**Extracted records:**
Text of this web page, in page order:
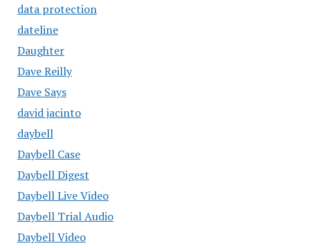
data protection
dateline
Daughter
Dave Reilly
Dave Says
david jacinto
daybell
Daybell Case
Daybell Digest
Daybell Live Video
Daybell Trial Audio
Daybell Video
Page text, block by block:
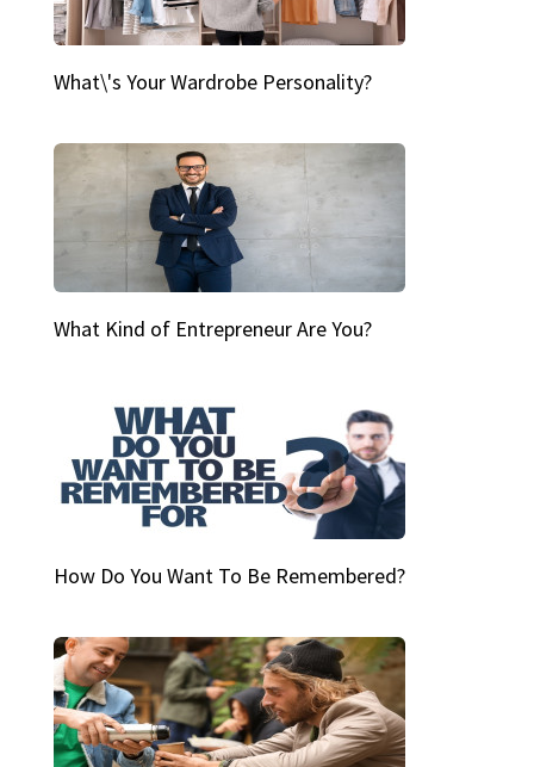
What\'s Your Wardrobe Personality?
What Kind of Entrepreneur Are You?
How Do You Want To Be Remembered?
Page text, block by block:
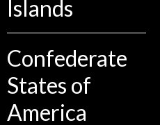
Islands
Confederate
States of
America
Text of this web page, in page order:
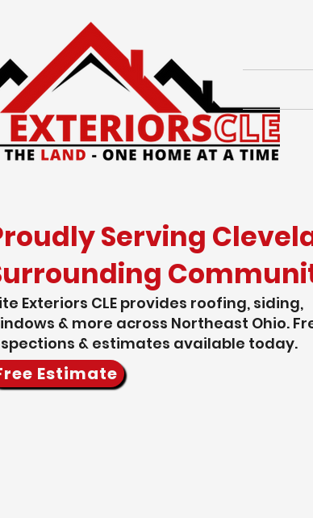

**TASK OBJECTIVE:** Above are the records; repeat them all exactly, without the pictures.

**TASK OUTPUT:**
Text of this web page, in page order:
data protection
dateline
Daughter
Dave Reilly
Dave Says
david jacinto
daybell
Daybell Case
Daybell Digest
Daybell Live Video
Daybell Trial Audio
Daybell Video
Page text, block by block:
What\'s Your Wardrobe Personality?
What Kind of Entrepreneur Are You?
How Do You Want To Be Remembered?
Page text, block by block:
Islands
Confederate
States of
America
Text of this web page, in page order:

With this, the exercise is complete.